I've also read that if your baby has eczema, and the baby cradle cap is present, it will still be called baby cradle cap, even though the baby cradle cap treatment would most likely be based on the baby's eczema. In other words, even gentle soap may be out of the question - for this you need professional advice based on the level of the eczema.

Likewise for the seborrhoica dermatitis, the baby cradle cap treatment would be more based on the dermatitis, and the baby cradle cap treatment would be best supervised by medical professionals, as gentle cleaners may not be suitable to remove the baby cradle cap.

Why do other sites talk of cradle cap as being just a singular condition?

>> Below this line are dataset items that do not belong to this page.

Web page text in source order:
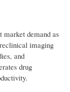
demand as
imaging
and
drug
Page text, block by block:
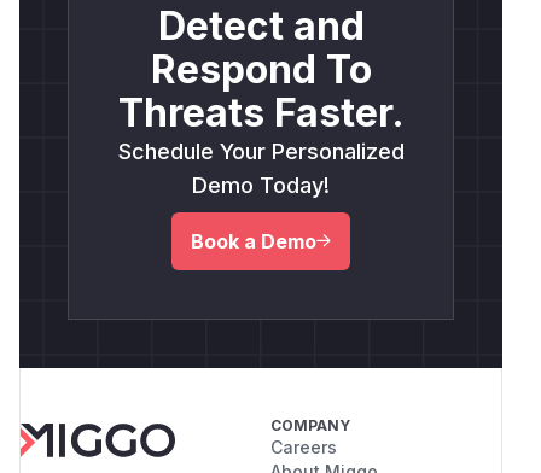
Detect and
Respond To
Threats Faster.
Schedule Your Personalized
Demo Today!
Book a Demo
COMPANY
Careers
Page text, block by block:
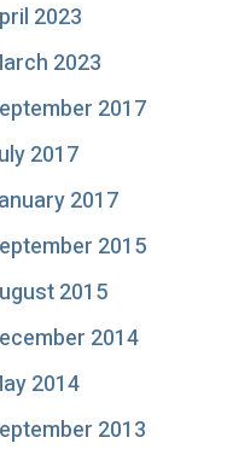
2023
2023
2017
2017
2017
2015
2015
2014
2014
2013
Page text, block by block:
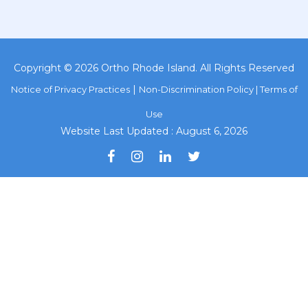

It's the theoretical orientation. I am using an older style of classification system that existed before the internet, whereas the other internet sites are using a different definition that sees cradle cap purely as a type of dermatitis. What's the point? Well, I believe the older classification system to be the better one. Does it alter how you would treat your baby? Possibly, as the classification system I use, I believe gives you more options, more understanding - but that is just my opinion in relation to cradle cap and it's treatment.

Cradle cap treatment

Baby cradle cap treatment in summary: What this page has taught you

So, at this point, you should be able to tell the various baby cradle caps, and realise that the baby cradle cap treatment will be based not just on the symptom of baby cradle cap, but the underlying diagnosis of the baby cradle cap.

Should the baby cradle cap have redness about it, suggesting dermatitis or eczema, medical professionals should be consulted to prevent the condition possibly worsening.